Table file formats - isolation levels: Delta Lake

Versions: Delta Lake 2.4.0 https://github.com/bartosz25/acid-file-formats/tree/main/009_isolation_levels/delta_lake

If Delta Lake implemented the commits only, I could stop exploring this transactional part after the previous article. But as for RDBMS, Delta Lake implements other ACID-related concepts. One of these are isolation levels.

Reminder

Before going further, a quick reminder about the isolation levels. In a nutshell, they define how other users see the active transaction, hence, how they see the data written by this transaction.

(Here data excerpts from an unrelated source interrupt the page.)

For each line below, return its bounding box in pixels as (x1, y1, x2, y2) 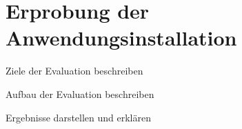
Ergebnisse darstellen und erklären (6, 110, 151, 124)
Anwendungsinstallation (6, 23, 237, 52)
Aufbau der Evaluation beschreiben (6, 86, 154, 101)
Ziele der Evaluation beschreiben (6, 63, 143, 78)
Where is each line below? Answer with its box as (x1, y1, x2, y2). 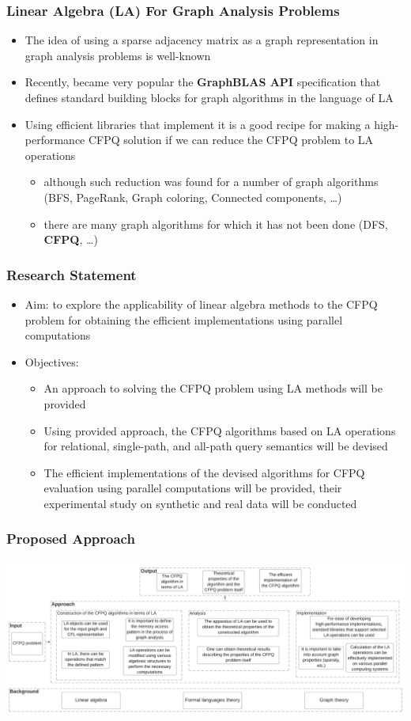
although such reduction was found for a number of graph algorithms (43, 173, 379, 190)
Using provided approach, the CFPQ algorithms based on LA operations (43, 422, 396, 438)
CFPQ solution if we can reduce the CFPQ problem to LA (88, 131, 374, 148)
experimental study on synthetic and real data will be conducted (43, 495, 357, 511)
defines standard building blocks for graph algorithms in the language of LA (25, 89, 394, 105)
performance (25, 131, 85, 148)
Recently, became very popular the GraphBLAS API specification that (25, 74, 381, 90)
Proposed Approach (6, 529, 135, 548)
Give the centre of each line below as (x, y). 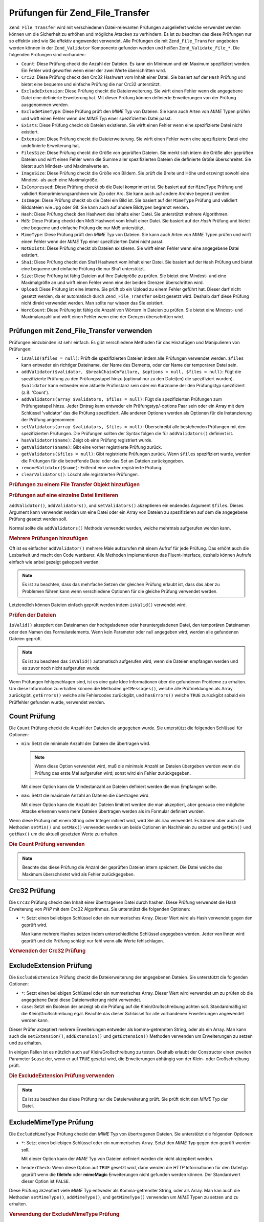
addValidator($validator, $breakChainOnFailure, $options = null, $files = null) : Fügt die (131, 372)
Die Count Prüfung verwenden (47, 844)
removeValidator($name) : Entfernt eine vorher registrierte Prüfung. (92, 467)
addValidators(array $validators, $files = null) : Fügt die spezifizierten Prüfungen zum (122, 399)
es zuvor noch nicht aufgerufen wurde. (61, 668)
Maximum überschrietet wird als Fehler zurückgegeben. (78, 874)
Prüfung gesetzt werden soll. (38, 519)
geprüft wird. (34, 925)

Weak levels make the data available sooner but with the risk of dirty reads or lost updates. Why can they happen? Well, a transaction is there to guarantee an integrity of the data processed in the query. Therefore, if there is something extra needed to guarantee the consistency, there is an inherent risk of failure for the transaction. And because of that:

Stronger isolation levels prevent these issues but with the trade-off of the performance. They require an additional coordination level that controls the concurrency of the operations.

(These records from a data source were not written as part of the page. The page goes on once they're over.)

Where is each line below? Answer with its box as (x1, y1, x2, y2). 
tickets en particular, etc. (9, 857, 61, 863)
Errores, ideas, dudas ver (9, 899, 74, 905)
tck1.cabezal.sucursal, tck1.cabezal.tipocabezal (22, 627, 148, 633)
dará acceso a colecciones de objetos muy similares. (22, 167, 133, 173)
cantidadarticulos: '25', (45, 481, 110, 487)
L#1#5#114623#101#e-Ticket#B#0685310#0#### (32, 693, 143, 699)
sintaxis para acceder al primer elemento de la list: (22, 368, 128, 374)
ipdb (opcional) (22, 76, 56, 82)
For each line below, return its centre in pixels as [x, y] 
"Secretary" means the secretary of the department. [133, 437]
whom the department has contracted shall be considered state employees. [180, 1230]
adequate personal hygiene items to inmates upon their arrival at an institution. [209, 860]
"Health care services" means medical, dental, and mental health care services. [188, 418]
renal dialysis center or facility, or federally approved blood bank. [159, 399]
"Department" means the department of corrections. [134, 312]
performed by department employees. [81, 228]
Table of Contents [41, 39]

Setting the isolation level in Delta Lake

Isolation level is individually set for each table with the delta.isolationLevel property:

sparkSession.sql(
  s"""
     |CREATE TABLE ${tableName} (id bigint) USING delta
     | TBLPROPERTIES ('delta.isolationLevel' = 'Serializable')
     |""".stripMargin)

There are 3 isolation levels in Delta Lake code base but only the first one from the list below, are available for the table settings:

Using anything else will lead to a failure:

Exception in thread "main" java.lang.IllegalArgumentException: requirement failed: delta.isolationLevel must be Serializable
    at scala.Predef$.require(Predef.scala:281)
    at org.apache.spark.sql.delta.DeltaConfig.validate(DeltaConfig.scala:59)
    at org.apache.spark.sql.delta.DeltaConfig.apply(DeltaConfig.scala:70)
    at org.apache.spark.sql.delta.DeltaConfigsBase.$anonfun$validateConfigurations$1(DeltaConfig.scala:163)
    at scala.collection.TraversableLike.$anonfun$map$1(TraversableLike.scala:286)

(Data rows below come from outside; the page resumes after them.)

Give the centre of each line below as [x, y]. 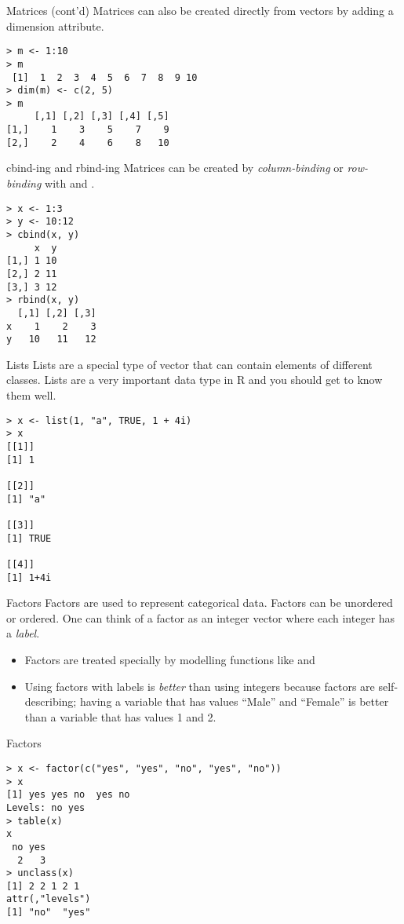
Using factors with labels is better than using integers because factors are [200, 686]
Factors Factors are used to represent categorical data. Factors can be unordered [200, 603]
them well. [31, 395]
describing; [51, 701]
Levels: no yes [46, 807]
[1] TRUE [29, 538]
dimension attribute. [55, 26]
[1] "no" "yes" [49, 913]
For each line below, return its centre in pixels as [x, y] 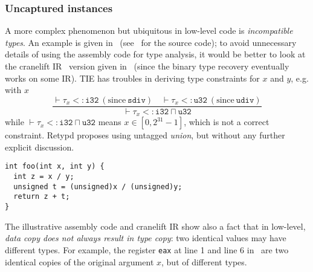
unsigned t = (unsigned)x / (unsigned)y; [98, 186]
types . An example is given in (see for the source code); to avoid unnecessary [151, 42]
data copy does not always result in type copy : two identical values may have [146, 238]
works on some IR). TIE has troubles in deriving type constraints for [132, 78]
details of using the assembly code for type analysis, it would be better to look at [155, 54]
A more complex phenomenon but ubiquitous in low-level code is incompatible [149, 31]
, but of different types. [204, 261]
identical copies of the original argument [79, 261]
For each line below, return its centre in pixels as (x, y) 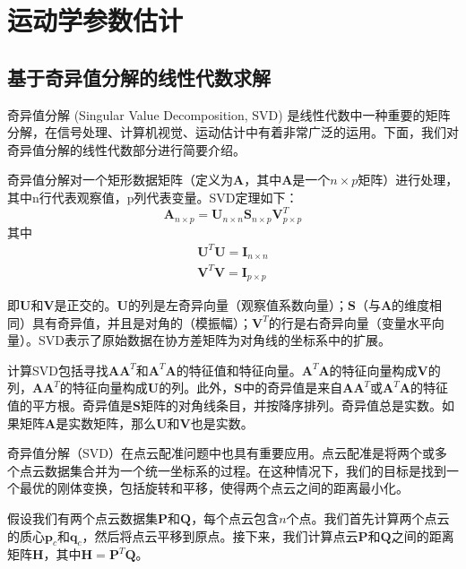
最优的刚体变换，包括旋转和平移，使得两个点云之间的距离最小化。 (214, 488)
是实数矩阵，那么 (106, 422)
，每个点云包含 (235, 518)
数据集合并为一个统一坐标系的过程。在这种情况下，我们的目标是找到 (245, 470)
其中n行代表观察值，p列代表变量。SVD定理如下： (153, 197)
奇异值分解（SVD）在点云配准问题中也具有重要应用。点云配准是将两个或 (221, 453)
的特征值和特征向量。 (239, 370)
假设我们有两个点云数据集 (82, 518)
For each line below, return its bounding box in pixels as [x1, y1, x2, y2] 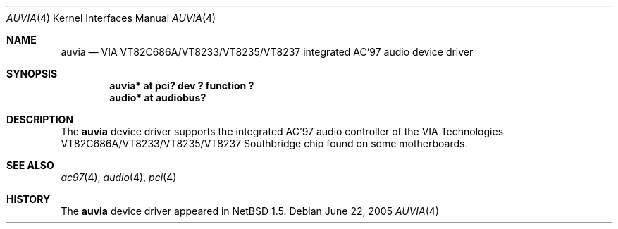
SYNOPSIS [6, 68, 58, 80]
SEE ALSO [6, 159, 54, 171]
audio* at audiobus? [109, 92, 206, 104]
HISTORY [6, 193, 51, 205]
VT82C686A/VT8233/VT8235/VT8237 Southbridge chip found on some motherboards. [61, 137, 468, 149]
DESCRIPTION [6, 113, 74, 125]
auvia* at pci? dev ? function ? [109, 80, 254, 92]
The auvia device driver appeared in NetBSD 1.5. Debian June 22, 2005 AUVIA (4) [61, 205, 440, 217]

There is currently an open Merge Request to enable the WriteSerializable level in the vanilla Delta Lake. Other levels seem to be available on the Databricks version only. You can see this when you compare the documentation about conflicts:

Serializable vs. WriteSerializable

However, both serializable levels are present in the code base and they define a different behavior. Theoretically, let's see what is the difference if they were implemented. To understand it, let's deep dive into the code, and more exactly, into the ConflictChecker#checkForAddedFilesThatShouldHaveBeenReadByCurrentTxn. The function starts with this mapping:

val addedFilesToCheckForConflicts = isolationLevel match {
    case WriteSerializable if !currentTransactionInfo.metadataChanged =>
      winningCommitSummary.changedDataAddedFiles // don't conflict with blind appends
    case Serializable | WriteSerializable =>
      winningCommitSummary.changedDataAddedFiles ++ winningCommitSummary.blindAppendAddedFiles
    case SnapshotIsolation =>
      Seq.empty
}

In a human friendly language you can see both serializable isolation levels detect conflicts by analyzing all files modified in the transaction about to be committed. Additionally, they also include the blind appends, so the files created from a simple INSERT INTO statements. However, this is only true for the WriteSerializable level if the pending transaction contains any metadata changes. Otherwise, the blind appends are ignored. Why this distinction? It comes from the streaming updates problem as explained by Prakhar Jain in this commit:

Now any transaction which has non-file actions goes through conflict detection against blind append unlike before. This may lead to failure of such transactions.
This was intentionally done to stop METADATA / other non-file-action transactions to follow conflict detection. But as a side effect, Streaming Updates (which have SetTransaction action) also started following this flow and started failing.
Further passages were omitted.